(Stored dataset items)
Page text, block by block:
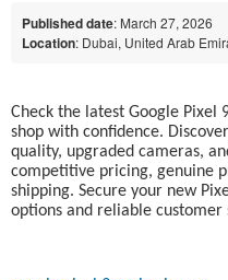
Published date: March 27, 2026
Location: Dubai, United Arab
Check the latest Google Pixel
shop with confidence.
quality, upgraded cameras,
competitive pricing, genuine
shipping. Secure your new
options and reliable customer
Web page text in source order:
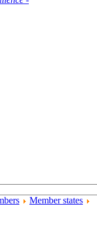
Member states
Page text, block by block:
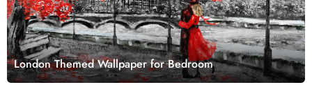
London Themed Wallpaper for Bedroom
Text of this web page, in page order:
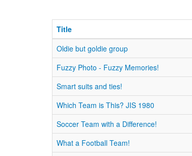
Title
Oldie but goldie group
Fuzzy Photo - Fuzzy Memories!
Smart suits and ties!
Which Team is This? JIS 1980
Soccer Team with a Difference!
What a Football Team!
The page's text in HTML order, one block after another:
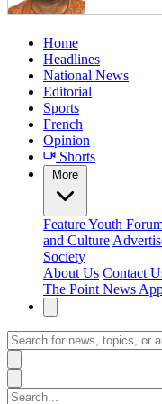
Home
Headlines
National News
Editorial
Sports
French
Opinion
Shorts
More
FeatureYouth
and Culture
Society
About Us Contact
The Point News
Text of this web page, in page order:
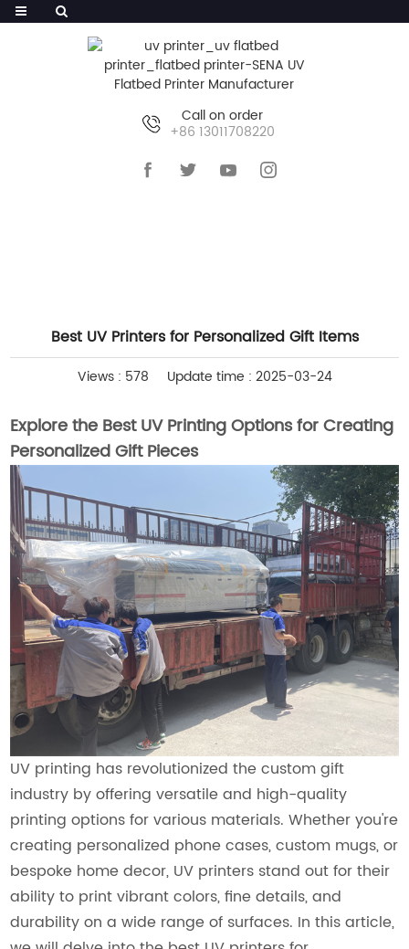
Call on order
+86 13011708220
Best UV Printers for Personalized Gift Items
Views : 578 Update time : 2025-03-24
Explore the Best UV Printing Options for Creating
Personalized Gift Pieces
UV printing has revolutionized the custom gift
industry by offering versatile and high-quality
printing options for various materials. Whether you're
creating personalized phone cases, custom mugs, or
bespoke home decor, UV printers stand out for their
ability to print vibrant colors, fine details, and
durability on a wide range of surfaces. In this article,
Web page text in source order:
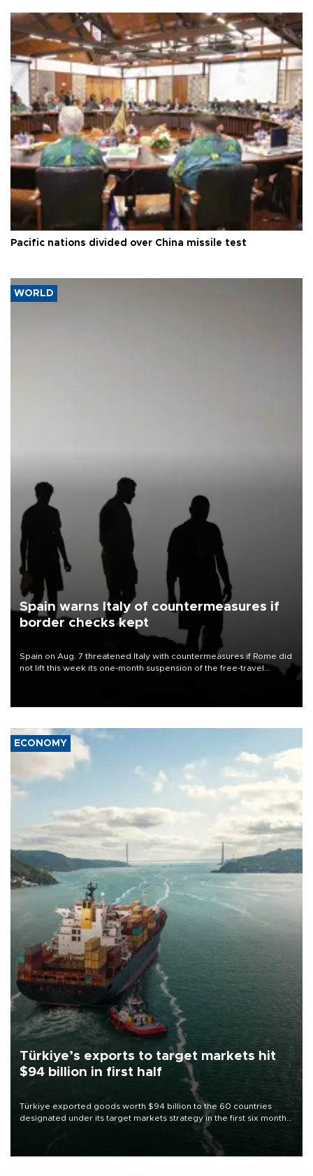
Pacific nations divided over China missile test
WORLD
Spain warns Italy of countermeasures if
border checks kept
Spain on Aug. 7 threatened Italy with countermeasures if Rome did
not lift this week its one-month suspension of the free-travel
ECONOMY
Türkiye’s exports to target markets hit
$94 billion in first half
Türkiye exported goods worth $94 billion to the 60 countries
designated under its target markets strategy in the first six months
of 2026, as part of efforts to diversify export destinations and
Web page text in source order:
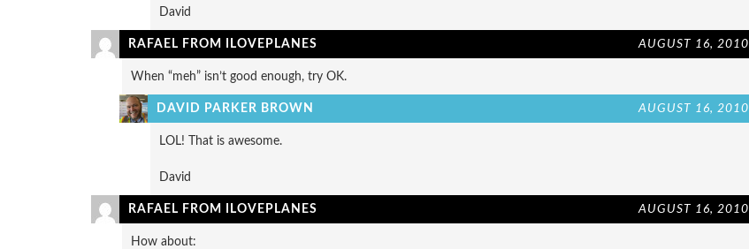
David
RAFAEL FROM ILOVEPLANES AUGUST 16, 2010
When “meh” isn’t good enough, try OK.
DAVID PARKER BROWN AUGUST 16, 2010
LOL! That is awesome.
David
RAFAEL FROM ILOVEPLANES AUGUST 16, 2010
How about:
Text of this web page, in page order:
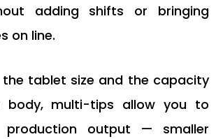
adding shifts or bringing
on line.
the tablet size and the capacity
body, multi-tips allow you to
production output — smaller
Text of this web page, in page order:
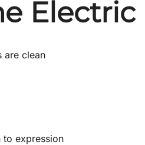
are clean
to expression
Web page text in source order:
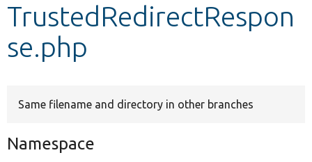
Develop for Drupal
TrustedRedirectRespon
se.php
Same filename and directory in other branches
Namespace
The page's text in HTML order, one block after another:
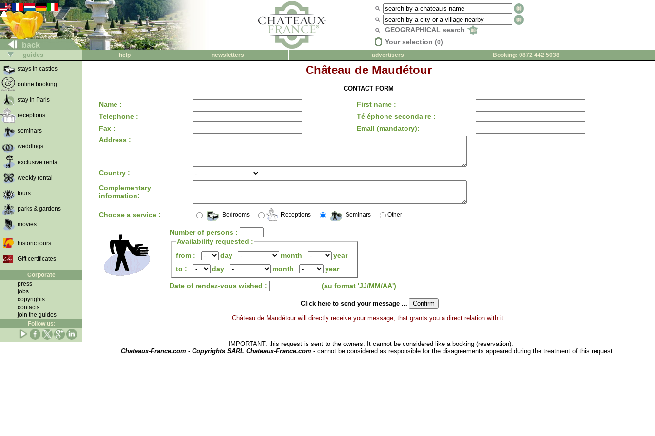
back
GEOGRAPHICAL search
Your selection (0)
guides help newsletters advertisers
Booking: 0872 442 5038
stays in castles
online booking
stay in Paris
receptions
seminars
weddings
exclusive rental
weekly rental
tours
parks & gardens
movies
historic tours
Gift certificates
Corporate
press
jobs
copyrights
contacts
join the guides
Follow us:
Château de Maudétour
CONTACT FORM
Name :
First name :
Telephone :
Téléphone secondaire :
Fax :
Email (mandatory):
Address :
Country :
Complementary
information:
Choose a service : Bedrooms Receptions Seminars Other
Number of persons :
Availability requested :
from :
day month
year
to :
day month year
Date of rendez-vous wished : (au format 'JJ/MM/AA')
Click here to send your message ...
Château de Maudétour will directly receive your message, that grants you a direct relation with it.
IMPORTANT: this request is sent to the owners. It cannot be considered like a booking (reservation).
Chateaux-France.com - Copyrights SARL Chateaux-France.com - cannot be considered as responsible for the disagreements appeared during the treatment of this request .
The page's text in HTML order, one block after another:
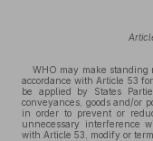
WHO may make standing
accordance with Article 53
be applied by States
conveyances, goods and/or
in order to prevent or
unnecessary interference
with Article 53, modify or
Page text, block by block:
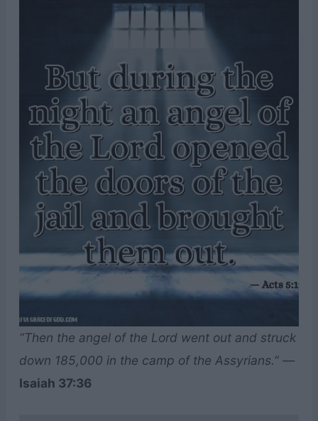
“Then the angel of the Lord went out and struck
down 185,000 in the camp of the Assyrians.”—
Isaiah 37:36
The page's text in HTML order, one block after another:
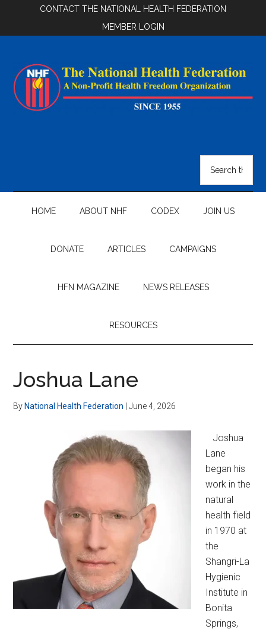
main
secondary
footer
CONTACT THE NATIONAL HEALTH FEDERATION
MEMBER LOGIN
Federation
site
...
HOME ABOUT NHF CODEX JOIN US
DONATE ARTICLES CAMPAIGNS
HFN MAGAZINE NEWS RELEASES
RESOURCES
Joshua Lane
By National Health Federation |June 4, 2026
Joshua
Lane
began his
work in the
natural
health field
in 1970 at
the
Shangri-La
Hygienic
Institute in
Bonita
Springs,
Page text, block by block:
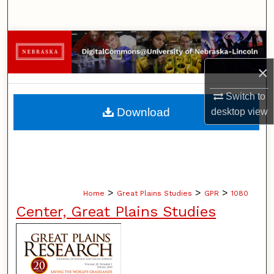
×
Switch to
desktopview
Browse Collections
My Account
About
Home > Great Plains Studies > GPR > 1080
Center, Great Plains Studies
Download
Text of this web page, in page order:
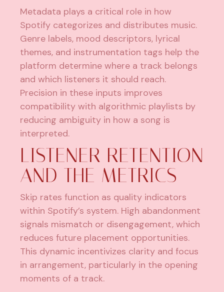
Metadata plays a critical role in how
Spotify categorizes and distributes music.
Genre labels, mood descriptors, lyrical
themes, and instrumentation tags help the
platform determine where a track belongs
and which listeners it should reach.
Precision in these inputs improves
compatibility with algorithmic playlists by
reducing ambiguity in how a song is
interpreted.
LISTENER RETENTION
AND THE METRICS
Skip rates function as quality indicators
within Spotify’s system. High abandonment
signals mismatch or disengagement, which
reduces future placement opportunities.
This dynamic incentivizes clarity and focus
in arrangement, particularly in the opening
moments of a track.
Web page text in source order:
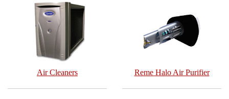
Air Cleaners Reme Halo Air Purifier
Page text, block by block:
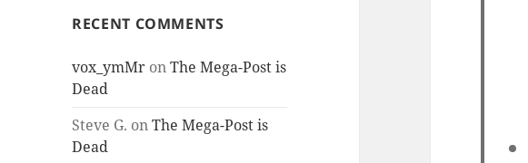
RECENT COMMENTS
vox_ymMr onThe Mega-Post is
Dead
Steve G. onThe Mega-Post is
Dead
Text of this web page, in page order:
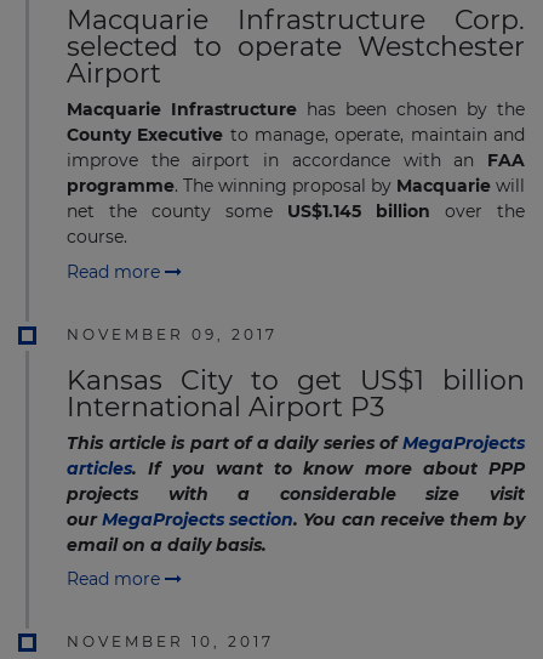
Macquarie Infrastructure Corp.
selected to operate Westchester
Airport
Macquarie Infrastructure has been chosen by the
County Executive to manage, operate, maintain and
improve the airport in accordance with an FAA
programme. The winning proposal by Macquarie will
net the county some US$1.145 billion over the
course.
Read more
NOVEMBER 09, 2017
Kansas City to get US$1 billion
International Airport P3
This article is part of a daily series ofMegaProjects
articles. If you want to know more about PPP
projects with a considerable size visit
ourMegaProjects section. You can receive them by
email on a daily basis.
Read more
NOVEMBER 10, 2017
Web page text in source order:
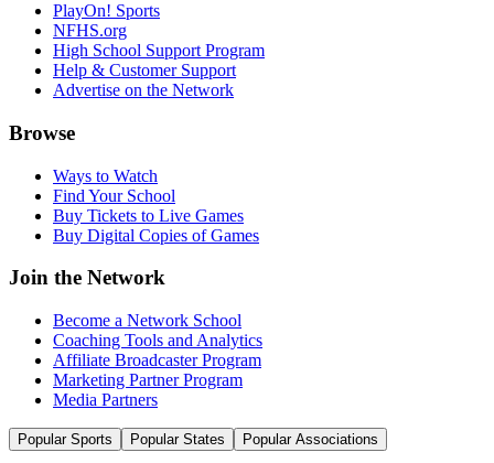
PlayOn! Sports
NFHS.org
High School Support Program
Help & Customer Support
Advertise on the Network
Browse
Ways to Watch
Find Your School
Buy Tickets to Live Games
Buy Digital Copies of Games
Join the Network
Become a Network School
Coaching Tools and Analytics
Affiliate Broadcaster Program
Marketing Partner Program
Media Partners
Popular Sports Popular States Popular Associations
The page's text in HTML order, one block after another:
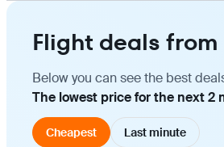
Flight deals
Below you can see the best
The lowest price for the next 2
Cheapest Last minute
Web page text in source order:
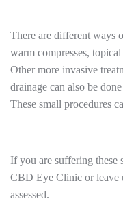
There are different ways
warm compresses,
Other more invasive
drainage can also be
These small procedures
If you are suffering these
CBD Eye Clinic or leave
assessed.
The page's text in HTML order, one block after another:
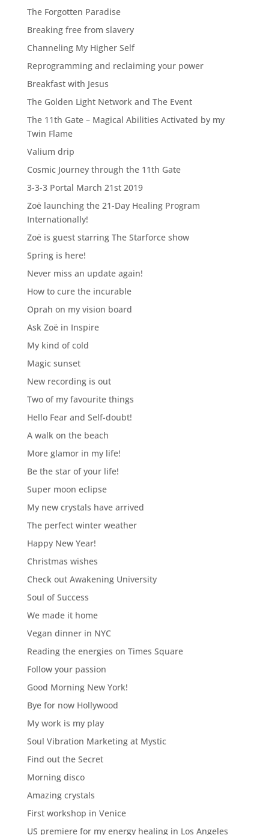
The Forgotten Paradise
Breaking free from slavery
Channeling My Higher Self
Reprogramming and reclaiming your power
Breakfast with Jesus
The Golden Light Network and The Event
The 11th Gate – Magical Abilities Activated by my
Twin Flame
Valium drip
Cosmic Journey through the 11th Gate
3-3-3 Portal March 21st 2019
Zoë launching the 21-Day Healing Program
Internationally!
Zoë is guest starring The Starforce show
Spring is here!
Never miss an update again!
How to cure the incurable
Oprah on my vision board
Ask Zoë in Inspire
My kind of cold
Magic sunset
New recording is out
Two of my favourite things
Hello Fear and Self-doubt!
A walk on the beach
More glamor in my life!
Be the star of your life!
Super moon eclipse
My new crystals have arrived
The perfect winter weather
Happy New Year!
Christmas wishes
Check out Awakening University
Soul of Success
We made it home
Vegan dinner in NYC
Reading the energies on Times Square
Follow your passion
Good Morning New York!
Bye for now Hollywood
My work is my play
Soul Vibration Marketing at Mystic
Find out the Secret
Morning disco
Amazing crystals
First workshop in Venice
US premiere for my energy healing in Los Angeles
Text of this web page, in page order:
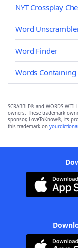
NYT Crossplay
Word
Word Finder
Words Containing
SCRABBLE® and WORDS
owners. These trademark
sponsor, LoveToKnow®, its
this trademark on
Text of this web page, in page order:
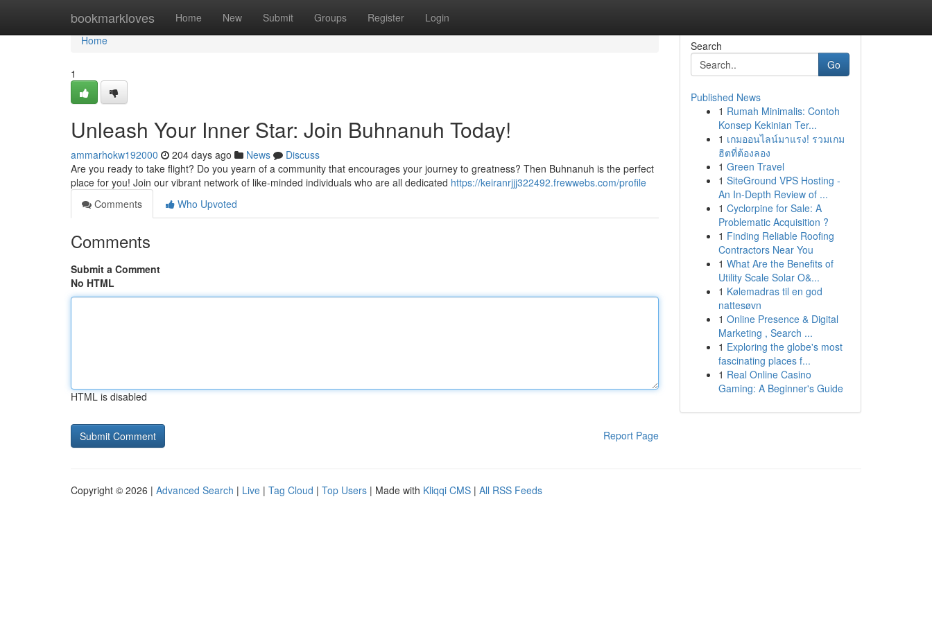
bookmarkloves Home New Submit Groups Register Login
Home
Home
1
Unleash Your Inner Star: Join Buhnanuh Today!
ammarhokw192000 204 days ago News
Discuss
Are you ready to take flight? Do you yearn of a community that encourages your journey to greatness? Then Buhnanuh is the perfect
place for you! Join our vibrant network of like-minded individuals who are all dedicated https://keiranrjjj322492.frewwebs.com/profile
Comments
Who Upvoted
Comments
Submit a Comment
No HTML
HTML is disabled
Report Page
Search
Go
Published News
1 Rumah Minimalis: Contoh
Konsep Kekinian Ter...
1 เกมออนไลน์มาแรง! รวมเกม
ฮิตที่ต้องลอง
1 Green Travel
1 SiteGround VPS Hosting -
An In-Depth Review of ...
1 Cyclorpine for Sale: A
Problematic Acquisition ?
1 Finding Reliable Roofing
Contractors Near You
1 What Are the Benefits of
Utility Scale Solar O&...
1 Kølemadras til en god
nattesøvn
1 Online Presence & Digital
Marketing , Search ...
1 Exploring the globe's most
fascinating places f...
1 Real Online Casino
Gaming: A Beginner's Guide
Copyright © 2026 | Advanced Search | Live | Tag Cloud | Top Users | Made with Kliqqi CMS | All RSS Feeds
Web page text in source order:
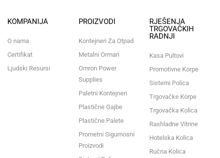
KOMPANIJA
O nama
Certifikat
Ljudski Resursi
PROIZVODI
Kontejneri Za Otpad
Metalni Ormari
Omron Power
Supplies
Paletni Kontejneri
Plastične Gajbe
Plastične Palete
Prometni Sigurnosni
Proizvodi
RJEŠENJA
TRGOVAČKIH
RADNJI
Kasa Pultovi
Promotivne Korpe
Sistemi Polica
Trgovačke Korpe
Trgovačka Kolica
Rashladne Vitrine
Hotelska Kolica
Ručna Kolica
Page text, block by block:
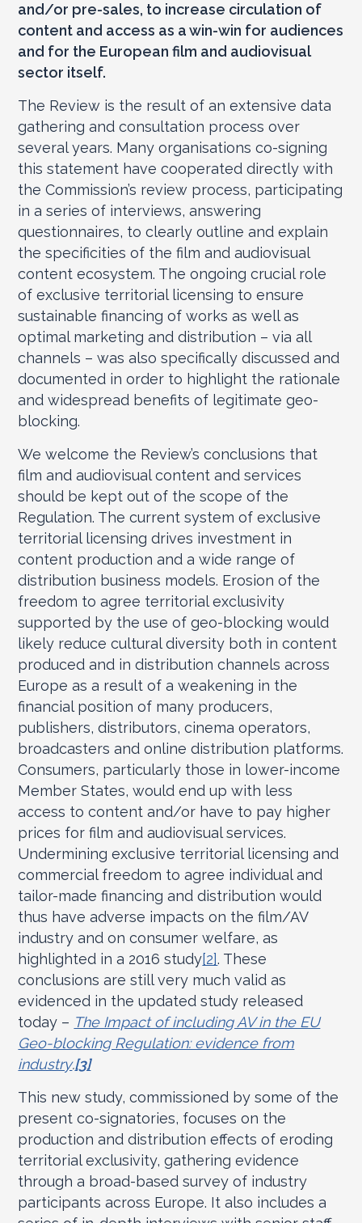
and/or pre-sales, to increase circulation of
content and access as a win-win for audiences
and for the European film and audiovisual
sector itself.
The Review is the result of an extensive data
gathering and consultation process over
several years. Many organisations co-signing
this statement have cooperated directly with
the Commission’s review process, participating
in a series of interviews, answering
questionnaires, to clearly outline and explain
the specificities of the film and audiovisual
content ecosystem. The ongoing crucial role
of exclusive territorial licensing to ensure
sustainable financing of works as well as
optimal marketing and distribution – via all
channels – was also specifically discussed and
documented in order to highlight the rationale
and widespread benefits of legitimate geo-
blocking.
We welcome the Review’s conclusions that
film and audiovisual content and services
should be kept out of the scope of the
Regulation. The current system of exclusive
territorial licensing drives investment in
content production and a wide range of
distribution business models. Erosion of the
freedom to agree territorial exclusivity
supported by the use of geo-blocking would
likely reduce cultural diversity both in content
produced and in distribution channels across
Europe as a result of a weakening in the
financial position of many producers,
publishers, distributors, cinema operators,
broadcasters and online distribution platforms.
Consumers, particularly those in lower-income
Member States, would end up with less
access to content and/or have to pay higher
prices for film and audiovisual services.
Undermining exclusive territorial licensing and
commercial freedom to agree individual and
tailor-made financing and distribution would
thus have adverse impacts on the film/AV
industry and on consumer welfare, as
highlighted in a 2016 study[2]. These
conclusions are still very much valid as
evidenced in the updated study released
today – The Impact of including AV in the EU
Geo-blocking Regulation: evidence from
industry.[3]
This new study, commissioned by some of the
present co-signatories, focuses on the
production and distribution effects of eroding
territorial exclusivity, gathering evidence
through a broad-based survey of industry
participants across Europe. It also includes a
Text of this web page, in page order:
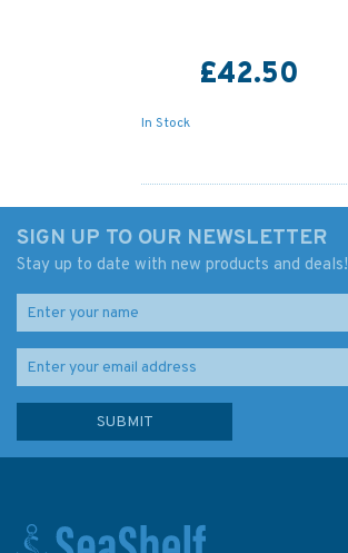
£42.50
In Stock
SIGN UP TO OUR NEWSLETTER
Stay up to date with new products and deals!
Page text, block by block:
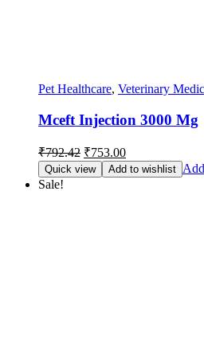
Pet Healthcare, Veterinary
Mceft Injection 3000 Mg
₹792.42 Original
price
was:
₹753.00Current
price
is:
Quick view Add to wishlist
Sale!
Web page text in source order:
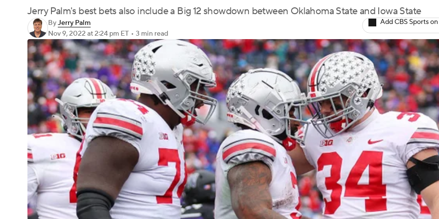
Jerry Palm's best bets also include a Big 12 showdown between Oklahoma State and Iowa State
ByJerry Palm
Nov 9, 2022 at 2:24 pm ET • 3 min read
Add CBS Sports
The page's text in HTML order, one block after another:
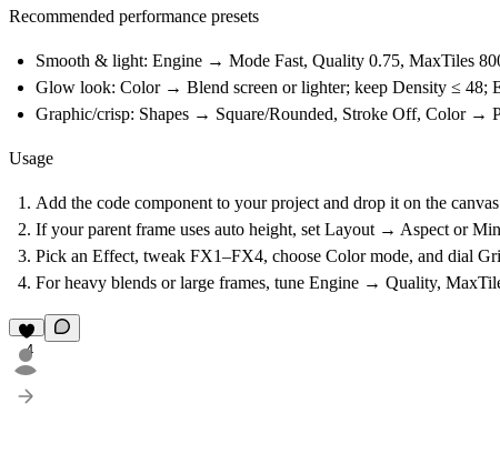
Recommended performance presets
Smooth & light: Engine → Mode Fast, Quality 0.75, MaxTiles
Glow look: Color → Blend screen orlighter; keep Density ≤ 48;
Graphic/crisp: Shapes → Square/Rounded, Stroke Off, Color →
Usage
Add the code component to your project and drop it on the
If your parent frame uses auto height, set Layout → Aspect or
Pick an Effect, tweak FX1–FX4, choose Colormode, and dial
For heavy blends or large frames, tune Engine → Quality,
4
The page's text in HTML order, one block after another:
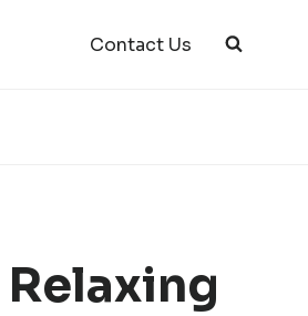
Contact Us
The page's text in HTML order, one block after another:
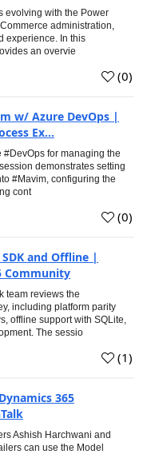
evolving with the Power
administration,
experience. In this
an overvie
(0)
w/ Azure DevOps |
Ex...
for managing the
demonstrates setting
#Mavim, configuring the
cont
(0)
and Offline |
Community
team reviews the
including platform parity
offline support with SQLite,
The sessio
(1)
365
Ashish Harchwani and
can use the Model
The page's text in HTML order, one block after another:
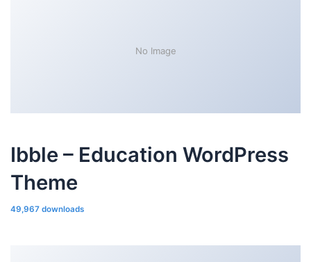
No Image
Ibble – Education WordPress
Theme
49,967 downloads

**PROMPT**
What is needed is an exact copy of the lines above, from the one containing "film and audiovisual content and services" through the one containing "highlighted in a 2016 study[2]. These", with nothing added.

**TASK RESPONSE**
film and audiovisual content and services
should be kept out of the scope of the
Regulation. The current system of exclusive
territorial licensing drives investment in
content production and a wide range of
distribution business models. Erosion of the
freedom to agree territorial exclusivity
supported by the use of geo-blocking would
likely reduce cultural diversity both in content
produced and in distribution channels across
Europe as a result of a weakening in the
financial position of many producers,
publishers, distributors, cinema operators,
broadcasters and online distribution platforms.
Consumers, particularly those in lower-income
Member States, would end up with less
access to content and/or have to pay higher
prices for film and audiovisual services.
Undermining exclusive territorial licensing and
commercial freedom to agree individual and
tailor-made financing and distribution would
thus have adverse impacts on the film/AV
industry and on consumer welfare, as
highlighted in a 2016 study[2]. These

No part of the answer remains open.